▼

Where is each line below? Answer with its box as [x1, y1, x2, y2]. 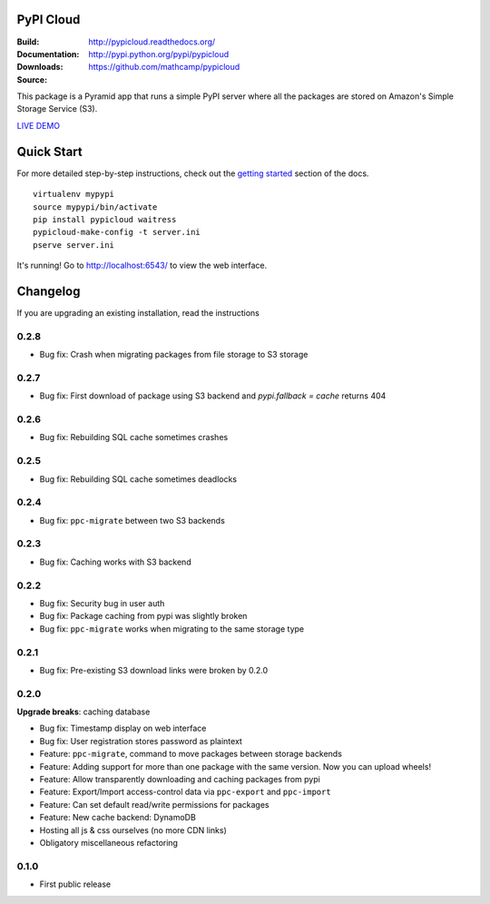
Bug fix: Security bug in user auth [39, 598, 165, 608]
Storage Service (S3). [16, 103, 98, 114]
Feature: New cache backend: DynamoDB [39, 812, 197, 823]
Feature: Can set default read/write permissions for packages [39, 799, 269, 810]
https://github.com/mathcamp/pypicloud [88, 62, 240, 73]
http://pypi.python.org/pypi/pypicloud [88, 48, 230, 59]
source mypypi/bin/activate [33, 201, 158, 212]
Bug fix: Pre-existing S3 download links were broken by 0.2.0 [39, 664, 269, 675]
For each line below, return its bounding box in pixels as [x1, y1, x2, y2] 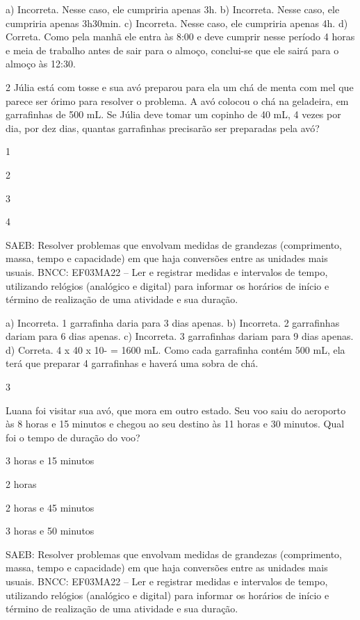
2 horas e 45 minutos [6, 500, 95, 514]
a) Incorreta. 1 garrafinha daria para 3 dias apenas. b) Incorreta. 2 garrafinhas [6, 315, 340, 329]
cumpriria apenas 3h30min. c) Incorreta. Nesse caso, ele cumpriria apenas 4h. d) [6, 15, 348, 30]
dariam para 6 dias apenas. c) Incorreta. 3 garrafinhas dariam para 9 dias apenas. [6, 329, 354, 343]
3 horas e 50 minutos [6, 523, 95, 538]
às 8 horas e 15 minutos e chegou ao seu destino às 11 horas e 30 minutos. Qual [6, 416, 345, 431]
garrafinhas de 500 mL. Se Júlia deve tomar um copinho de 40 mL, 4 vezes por [6, 107, 341, 122]
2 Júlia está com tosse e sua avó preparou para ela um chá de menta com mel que [6, 79, 354, 94]
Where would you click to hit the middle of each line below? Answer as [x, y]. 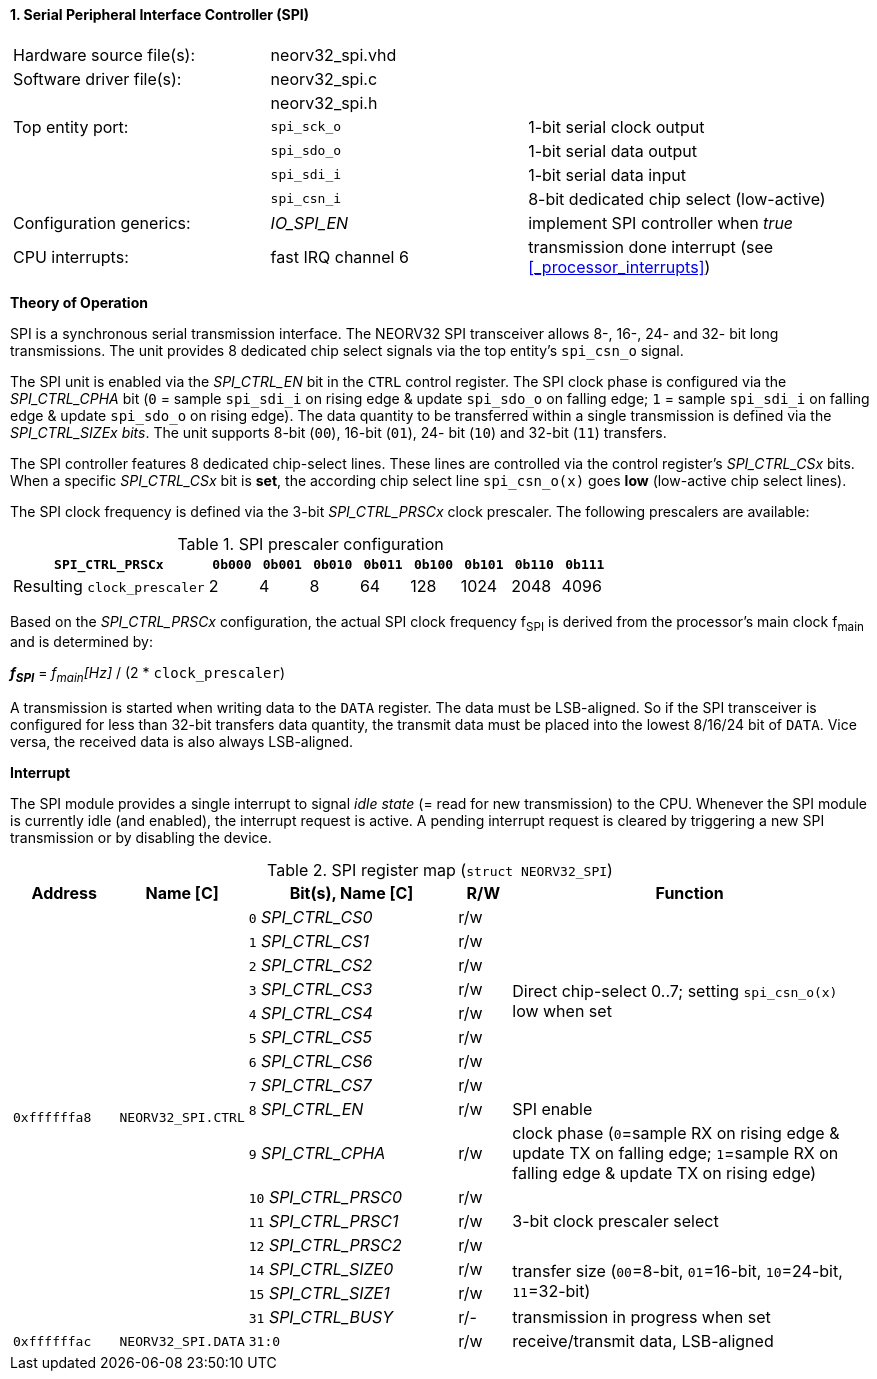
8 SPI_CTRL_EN [306, 1109]
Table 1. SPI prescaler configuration [310, 543]
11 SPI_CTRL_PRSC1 [323, 1221]
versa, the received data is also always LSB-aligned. [182, 742]
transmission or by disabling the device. [141, 838]
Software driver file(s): [97, 78]
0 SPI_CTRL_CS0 [310, 917]
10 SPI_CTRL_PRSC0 [325, 1197]
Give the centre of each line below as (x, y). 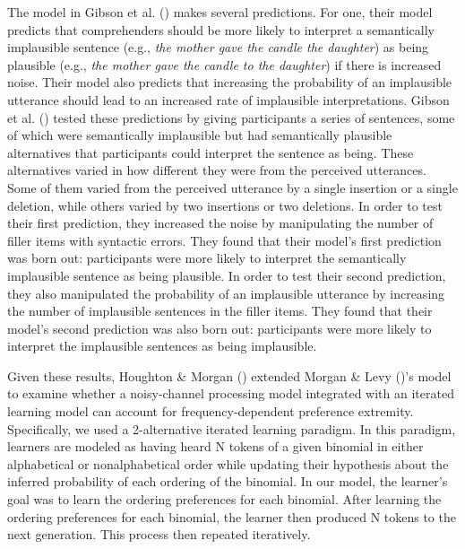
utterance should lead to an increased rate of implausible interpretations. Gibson (228, 99)
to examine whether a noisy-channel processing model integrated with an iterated (231, 393)
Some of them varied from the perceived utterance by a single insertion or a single (232, 187)
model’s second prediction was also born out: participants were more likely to (220, 328)
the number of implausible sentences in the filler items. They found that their (220, 311)
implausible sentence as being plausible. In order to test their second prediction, (227, 275)
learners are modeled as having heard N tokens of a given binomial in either (215, 446)
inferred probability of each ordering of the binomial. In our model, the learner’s (228, 481)
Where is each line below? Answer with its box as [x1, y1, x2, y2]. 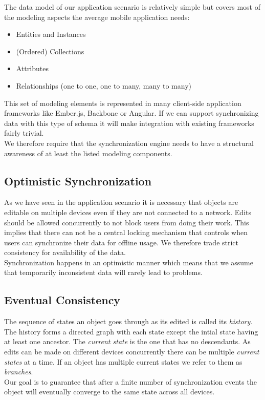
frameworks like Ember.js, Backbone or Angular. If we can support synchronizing [4, 108, 259, 118]
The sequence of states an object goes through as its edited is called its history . [4, 316, 253, 327]
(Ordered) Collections [16, 46, 84, 56]
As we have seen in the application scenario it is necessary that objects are [4, 197, 238, 207]
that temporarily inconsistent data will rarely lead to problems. [4, 267, 203, 278]
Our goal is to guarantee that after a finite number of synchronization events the [4, 376, 257, 387]
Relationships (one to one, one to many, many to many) [16, 80, 191, 91]
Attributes [16, 63, 49, 74]
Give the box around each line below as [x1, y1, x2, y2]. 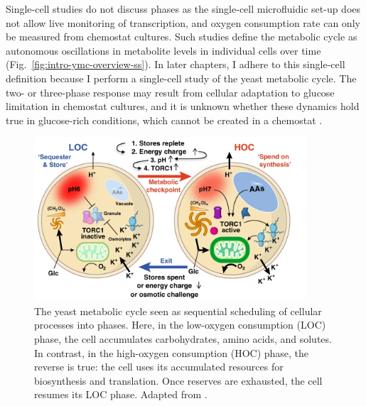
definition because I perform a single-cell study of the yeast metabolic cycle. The [6, 70, 357, 85]
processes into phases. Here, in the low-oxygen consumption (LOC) [34, 317, 326, 332]
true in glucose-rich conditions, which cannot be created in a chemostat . [6, 112, 323, 127]
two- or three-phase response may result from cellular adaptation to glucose [6, 84, 335, 99]
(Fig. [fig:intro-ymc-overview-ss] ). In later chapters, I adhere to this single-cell [6, 57, 345, 72]
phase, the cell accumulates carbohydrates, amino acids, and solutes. [34, 331, 332, 346]
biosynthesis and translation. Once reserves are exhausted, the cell [34, 373, 323, 388]
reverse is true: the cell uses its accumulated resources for [34, 359, 284, 374]
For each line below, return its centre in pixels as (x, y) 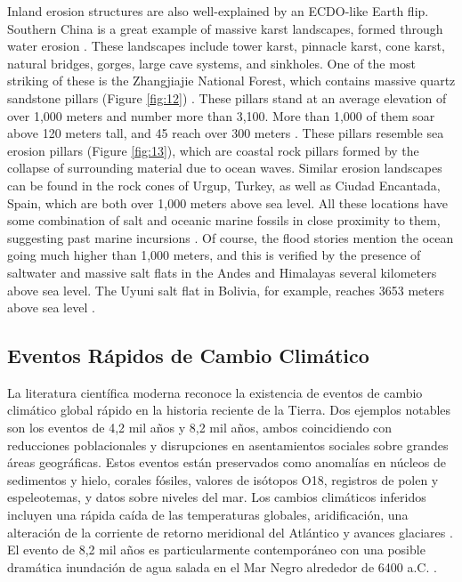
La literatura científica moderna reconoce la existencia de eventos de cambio (215, 392)
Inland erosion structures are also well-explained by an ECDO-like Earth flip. (218, 11)
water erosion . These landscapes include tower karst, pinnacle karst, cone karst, (226, 46)
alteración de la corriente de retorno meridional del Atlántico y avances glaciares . (230, 532)
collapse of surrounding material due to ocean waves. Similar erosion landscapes (225, 168)
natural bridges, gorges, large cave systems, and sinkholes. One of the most (211, 63)
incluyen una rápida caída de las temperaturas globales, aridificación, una (208, 515)
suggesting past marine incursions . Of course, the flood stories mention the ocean (231, 237)
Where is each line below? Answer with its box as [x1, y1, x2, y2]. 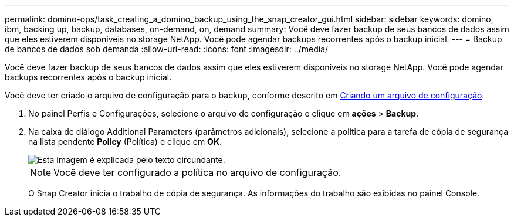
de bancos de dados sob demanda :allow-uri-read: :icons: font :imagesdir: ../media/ [5, 44, 329, 54]
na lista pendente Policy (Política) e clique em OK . [28, 137, 222, 147]
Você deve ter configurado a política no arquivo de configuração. [53, 166, 341, 178]
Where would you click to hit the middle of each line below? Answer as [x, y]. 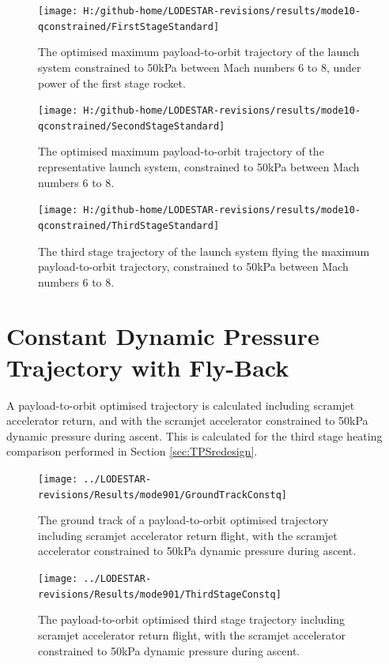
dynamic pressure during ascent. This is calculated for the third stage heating [194, 435]
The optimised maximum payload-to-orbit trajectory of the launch [199, 52]
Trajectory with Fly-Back [148, 367]
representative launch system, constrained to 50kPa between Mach [199, 167]
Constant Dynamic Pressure [163, 336]
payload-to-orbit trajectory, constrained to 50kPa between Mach [193, 266]
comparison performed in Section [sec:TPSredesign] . [132, 451]
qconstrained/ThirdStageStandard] [129, 225]
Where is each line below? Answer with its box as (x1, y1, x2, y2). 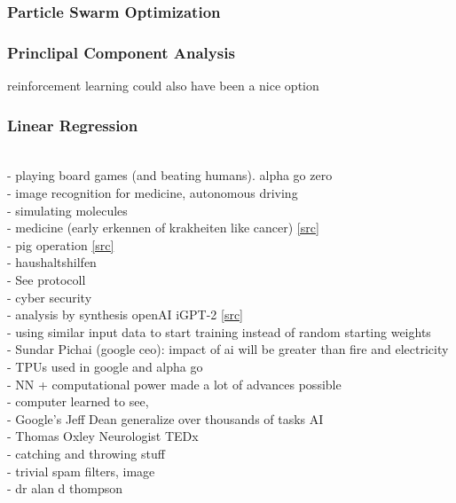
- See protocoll (7, 271, 86, 289)
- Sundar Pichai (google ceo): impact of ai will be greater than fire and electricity (7, 340, 449, 358)
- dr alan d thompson (7, 479, 123, 498)
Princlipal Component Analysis (7, 41, 235, 63)
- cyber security (7, 287, 92, 306)
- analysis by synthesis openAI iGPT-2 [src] (7, 305, 244, 324)
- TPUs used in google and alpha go (7, 358, 203, 375)
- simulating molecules (7, 200, 128, 219)
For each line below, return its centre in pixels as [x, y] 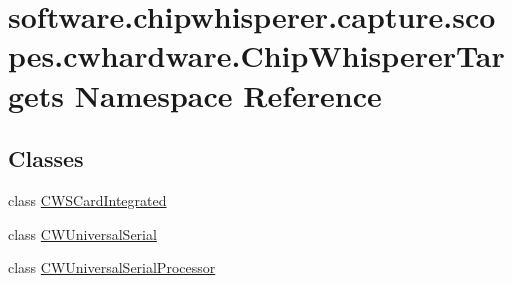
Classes [46, 158]
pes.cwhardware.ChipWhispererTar [256, 55]
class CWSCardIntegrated [87, 199]
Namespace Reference [228, 94]
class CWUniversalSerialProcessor [112, 267]
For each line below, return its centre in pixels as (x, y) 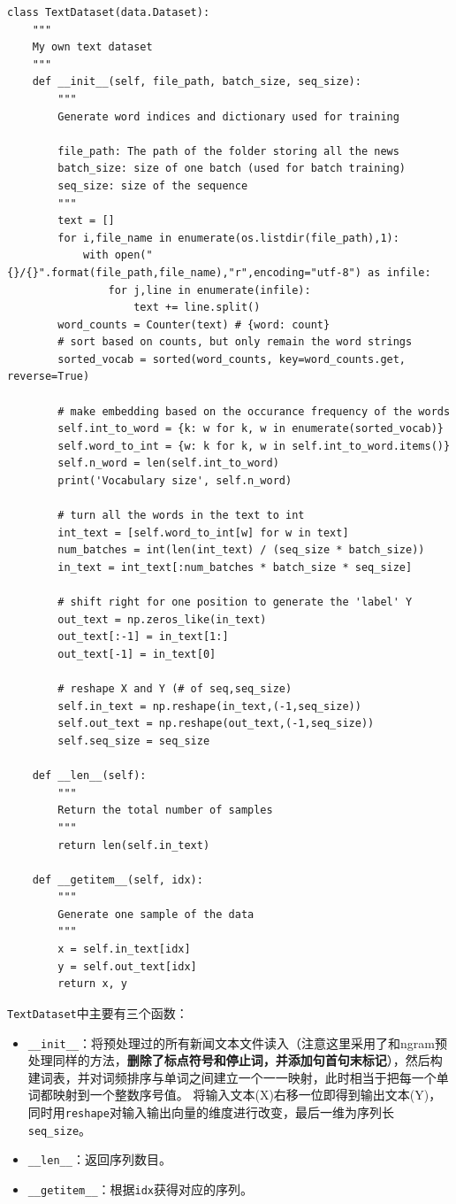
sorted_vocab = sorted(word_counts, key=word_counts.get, (232, 359)
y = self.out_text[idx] (127, 966)
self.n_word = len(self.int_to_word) (168, 463)
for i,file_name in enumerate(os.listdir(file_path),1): (228, 238)
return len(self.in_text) (134, 845)
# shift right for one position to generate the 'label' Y (235, 602)
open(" (133, 255)
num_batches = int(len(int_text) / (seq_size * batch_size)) (241, 550)
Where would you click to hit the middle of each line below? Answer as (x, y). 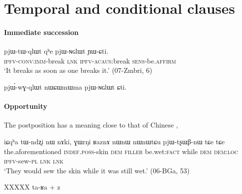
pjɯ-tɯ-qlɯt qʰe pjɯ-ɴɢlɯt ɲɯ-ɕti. (56, 51)
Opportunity (26, 106)
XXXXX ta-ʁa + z (32, 187)
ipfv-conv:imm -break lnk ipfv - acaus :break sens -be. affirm (90, 60)
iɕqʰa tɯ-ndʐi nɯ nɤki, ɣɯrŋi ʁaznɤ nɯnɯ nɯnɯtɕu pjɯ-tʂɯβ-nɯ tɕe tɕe (114, 141)
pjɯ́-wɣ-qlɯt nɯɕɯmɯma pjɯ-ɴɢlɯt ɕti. (65, 86)
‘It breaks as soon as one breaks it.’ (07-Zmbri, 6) (78, 70)
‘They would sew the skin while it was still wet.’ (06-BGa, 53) (97, 170)
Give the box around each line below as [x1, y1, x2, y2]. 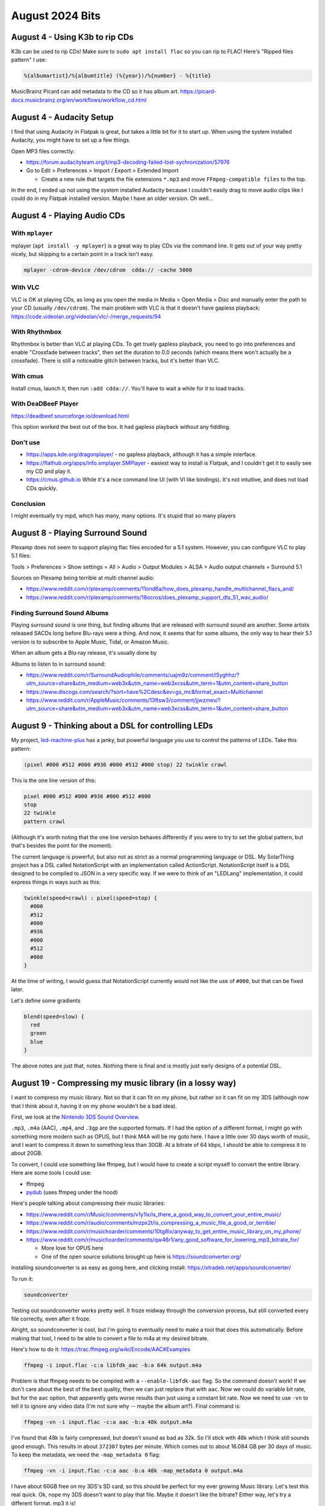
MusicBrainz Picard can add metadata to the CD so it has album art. [11, 88, 179, 95]
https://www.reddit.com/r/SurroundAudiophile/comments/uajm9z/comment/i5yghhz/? [26, 671, 240, 678]
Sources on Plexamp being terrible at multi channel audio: [11, 574, 155, 581]
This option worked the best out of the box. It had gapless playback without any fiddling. [11, 423, 231, 431]
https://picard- [180, 88, 217, 95]
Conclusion [11, 499, 46, 508]
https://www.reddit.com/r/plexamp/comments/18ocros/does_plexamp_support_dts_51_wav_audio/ [26, 593, 268, 601]
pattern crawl [23, 818, 66, 825]

▲

Brief:
Note each line above that holds "binomial", then copy all of them.

Exercise result:
learners are modeled as having heard N tokens of a given binomial in either (215, 446)
inferred probability of each ordering of the binomial. In our model, the learner’s (228, 481)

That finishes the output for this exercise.